FC is considered an excellent biomarker associated with both clinical and endoscopic disease activity. 31 In fact, most data commonly reveal that FC is significantly reduced in IBD subjects with clinical and endoscopic remission and that values higher than 150–200 μg/g are mainly associated with disease relapse.31,32 Recently, the STRIDE-II has identified an FC cut-off value of 150 μg/g associated with MH, 4 but has considered a gray zone for FC values ranging from 150 to 250 μg/g.
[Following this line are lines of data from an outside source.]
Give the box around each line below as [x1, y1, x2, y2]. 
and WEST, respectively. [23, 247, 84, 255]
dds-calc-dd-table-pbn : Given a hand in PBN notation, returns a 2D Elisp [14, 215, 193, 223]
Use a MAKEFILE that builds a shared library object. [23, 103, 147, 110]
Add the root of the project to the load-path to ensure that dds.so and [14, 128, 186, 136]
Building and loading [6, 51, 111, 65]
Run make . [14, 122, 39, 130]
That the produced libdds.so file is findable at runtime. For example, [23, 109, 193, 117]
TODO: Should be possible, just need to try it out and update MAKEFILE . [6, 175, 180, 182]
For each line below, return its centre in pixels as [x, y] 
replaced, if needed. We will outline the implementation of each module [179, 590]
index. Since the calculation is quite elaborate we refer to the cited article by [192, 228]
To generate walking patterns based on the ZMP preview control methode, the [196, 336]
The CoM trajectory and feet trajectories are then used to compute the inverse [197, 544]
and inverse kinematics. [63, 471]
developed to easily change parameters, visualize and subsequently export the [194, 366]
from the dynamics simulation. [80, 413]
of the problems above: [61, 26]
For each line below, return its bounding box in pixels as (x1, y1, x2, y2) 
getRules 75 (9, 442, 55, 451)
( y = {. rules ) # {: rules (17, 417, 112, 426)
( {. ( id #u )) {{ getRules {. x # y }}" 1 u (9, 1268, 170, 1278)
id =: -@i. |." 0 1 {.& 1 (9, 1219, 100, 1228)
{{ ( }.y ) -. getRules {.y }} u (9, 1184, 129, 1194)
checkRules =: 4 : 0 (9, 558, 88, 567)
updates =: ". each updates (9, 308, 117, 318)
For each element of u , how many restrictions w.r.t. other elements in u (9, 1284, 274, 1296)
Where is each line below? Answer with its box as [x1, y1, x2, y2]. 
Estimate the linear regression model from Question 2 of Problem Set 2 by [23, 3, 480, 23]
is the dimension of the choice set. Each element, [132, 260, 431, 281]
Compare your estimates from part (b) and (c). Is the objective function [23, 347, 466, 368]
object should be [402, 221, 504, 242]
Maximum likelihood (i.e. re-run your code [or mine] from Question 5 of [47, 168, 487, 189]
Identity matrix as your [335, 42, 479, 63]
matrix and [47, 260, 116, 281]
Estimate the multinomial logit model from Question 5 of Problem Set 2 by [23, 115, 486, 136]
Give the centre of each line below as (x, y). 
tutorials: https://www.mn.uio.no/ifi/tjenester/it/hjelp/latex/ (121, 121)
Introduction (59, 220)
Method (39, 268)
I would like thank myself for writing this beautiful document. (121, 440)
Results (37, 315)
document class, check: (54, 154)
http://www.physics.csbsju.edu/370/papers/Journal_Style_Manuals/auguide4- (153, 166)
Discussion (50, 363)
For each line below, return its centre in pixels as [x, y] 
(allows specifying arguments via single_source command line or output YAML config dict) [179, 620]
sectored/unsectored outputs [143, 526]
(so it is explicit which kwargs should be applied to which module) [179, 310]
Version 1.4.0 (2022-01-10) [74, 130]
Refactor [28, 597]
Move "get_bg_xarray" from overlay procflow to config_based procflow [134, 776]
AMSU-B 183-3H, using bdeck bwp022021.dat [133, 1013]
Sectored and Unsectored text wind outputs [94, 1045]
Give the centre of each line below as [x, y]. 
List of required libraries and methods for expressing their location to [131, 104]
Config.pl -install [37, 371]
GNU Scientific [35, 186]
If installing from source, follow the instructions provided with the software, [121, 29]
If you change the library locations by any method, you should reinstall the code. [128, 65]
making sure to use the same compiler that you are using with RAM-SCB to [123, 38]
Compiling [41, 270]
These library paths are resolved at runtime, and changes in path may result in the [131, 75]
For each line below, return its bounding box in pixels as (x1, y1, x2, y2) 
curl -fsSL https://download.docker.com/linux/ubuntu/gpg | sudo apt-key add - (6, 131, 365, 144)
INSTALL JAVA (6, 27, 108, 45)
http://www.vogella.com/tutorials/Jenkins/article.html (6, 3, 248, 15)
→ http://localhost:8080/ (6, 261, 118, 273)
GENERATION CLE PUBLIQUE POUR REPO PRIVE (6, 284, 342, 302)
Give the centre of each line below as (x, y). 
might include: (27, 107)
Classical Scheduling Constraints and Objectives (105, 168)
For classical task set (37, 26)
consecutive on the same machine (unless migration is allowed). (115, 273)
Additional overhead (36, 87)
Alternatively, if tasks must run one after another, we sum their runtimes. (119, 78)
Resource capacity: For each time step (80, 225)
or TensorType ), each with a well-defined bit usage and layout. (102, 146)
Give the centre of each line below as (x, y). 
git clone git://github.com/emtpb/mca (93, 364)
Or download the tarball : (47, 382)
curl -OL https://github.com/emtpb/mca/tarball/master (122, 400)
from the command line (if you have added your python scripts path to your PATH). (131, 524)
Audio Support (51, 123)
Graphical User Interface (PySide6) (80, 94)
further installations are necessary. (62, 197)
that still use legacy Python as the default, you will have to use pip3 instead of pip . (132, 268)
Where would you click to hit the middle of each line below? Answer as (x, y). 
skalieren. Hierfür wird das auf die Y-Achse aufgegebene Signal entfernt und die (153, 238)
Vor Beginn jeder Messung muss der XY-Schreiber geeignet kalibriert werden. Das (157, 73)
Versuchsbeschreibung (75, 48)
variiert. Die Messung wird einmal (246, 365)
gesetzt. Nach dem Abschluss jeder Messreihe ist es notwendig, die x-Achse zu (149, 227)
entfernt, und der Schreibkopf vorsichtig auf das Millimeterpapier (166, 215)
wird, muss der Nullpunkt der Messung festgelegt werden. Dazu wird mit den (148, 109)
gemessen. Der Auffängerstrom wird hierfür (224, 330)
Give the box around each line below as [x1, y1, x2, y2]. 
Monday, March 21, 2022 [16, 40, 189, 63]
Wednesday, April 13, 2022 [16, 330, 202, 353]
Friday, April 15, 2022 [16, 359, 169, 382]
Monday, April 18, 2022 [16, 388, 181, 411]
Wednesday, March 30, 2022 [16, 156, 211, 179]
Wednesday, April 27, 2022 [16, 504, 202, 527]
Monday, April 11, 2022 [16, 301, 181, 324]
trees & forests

A post hoc analysis from the CALM study 33 demonstrated that an FC cut-off <250 μg/g was a useful surrogate marker for MH in CD, with a sensitivity of 70–74%, a specificity of 62–64%, and an AUC of 0.63–0.68. In accordance with this previous evidence, we found that an FC cut-off value of 94 μg/g was strongly and significantly associated with MH (sensitivity: 94.2%, specificity: 84.8%, PPV: 66.7%, NPV: 95.35%, AUC: 0.95), with an excellent FC/MH agreement (k = 0.81).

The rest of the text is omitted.